A service mesh typically injects a sidecar proxy into each service instance. These sidecars handle inter-service communication, monitoring, and security. In this way, developers can focus on the development, support, and maintenance of the application code in the service, while the O&M team is responsible for the maintenance of the service mesh and applications.

Today, the most well-known service mesh is Istio.

Istio

Istio is a service mesh technology originally open sourced by IBM, Google, and Lyft. It can be layered transparently onto distributed applications and provides all the benefits of a service mesh, such as traffic governance, security, and observability.

Istio can adapt to all services hosted with on-premises, cloud, Kubernetes containers, and virtual machines. It is typically used with microservices deployed on a Kubernetes platform.

Fundamentally, Istio works by deploying an extended version of Envoy as a sidecar proxy to each microservice. The proxy network it uses forms a data plane of Istio. The configuration and management of these proxies is done in a control plane, providing discovery, configuration, and certificate management for Envoy proxies in the data plane.

Linkerd

Linkerd is the first service mesh launched on the market, but Istio is more popular today.

Linkerd is an open source, ultra-lightweight service mesh designed by Buoyant for Kubernetes. It is completely rewritten in Rust, which makes it as small, light and safe as possible. It provides runtime debugging, observability, reliability, and safety without code changes in distributed applications.
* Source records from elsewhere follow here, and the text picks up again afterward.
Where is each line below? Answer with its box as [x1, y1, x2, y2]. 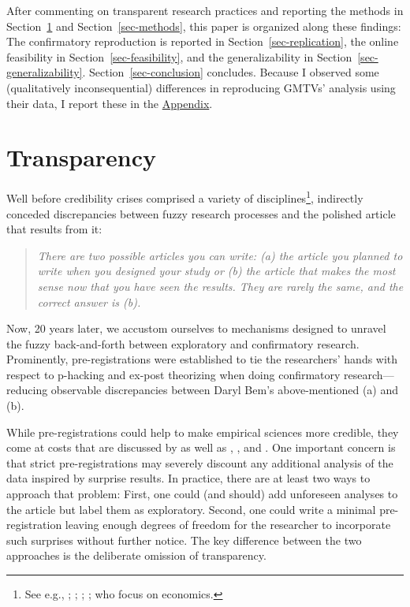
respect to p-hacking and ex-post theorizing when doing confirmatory [6, 366, 341, 382]
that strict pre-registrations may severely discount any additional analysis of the [6, 454, 393, 471]
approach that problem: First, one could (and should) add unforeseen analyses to [6, 486, 398, 502]
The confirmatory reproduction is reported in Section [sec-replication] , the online [6, 33, 399, 50]
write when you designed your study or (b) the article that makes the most [37, 263, 396, 279]
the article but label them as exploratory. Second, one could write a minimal [6, 501, 376, 517]
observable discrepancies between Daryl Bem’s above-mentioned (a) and [50, 382, 399, 398]
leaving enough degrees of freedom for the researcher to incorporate [65, 516, 391, 533]
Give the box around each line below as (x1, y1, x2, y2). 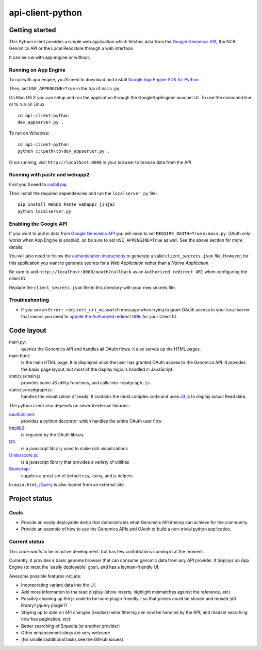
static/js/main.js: (9, 373, 42, 379)
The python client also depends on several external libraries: (9, 402, 130, 408)
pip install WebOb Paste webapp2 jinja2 (17, 202, 115, 207)
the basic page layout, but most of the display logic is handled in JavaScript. (21, 366, 174, 372)
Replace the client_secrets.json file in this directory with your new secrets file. (9, 285, 176, 290)
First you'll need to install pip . (9, 181, 68, 187)
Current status (9, 538, 45, 545)
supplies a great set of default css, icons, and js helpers (21, 472, 133, 479)

Linkerd has three basic components: UI, data plane, and control plane. Linkerd works by installing a set of ultra-light, transparent proxies next to each service instance that automatically handle all traffic to and from the service.

4 - Make Contributions

Merbridge is currently hosted on GitHub as an open source project. All code-related issues are managed on GitHub.

If you have any questions or suggestions about Merbridge, please create a New Issue on GitHub. We will review and process it as soon as possible.

If you find a bug in Merbridge and are interested in helping us fix it, you are more than welcome to share your fix code by creating a Pull Request. We will review and process it as soon as possible.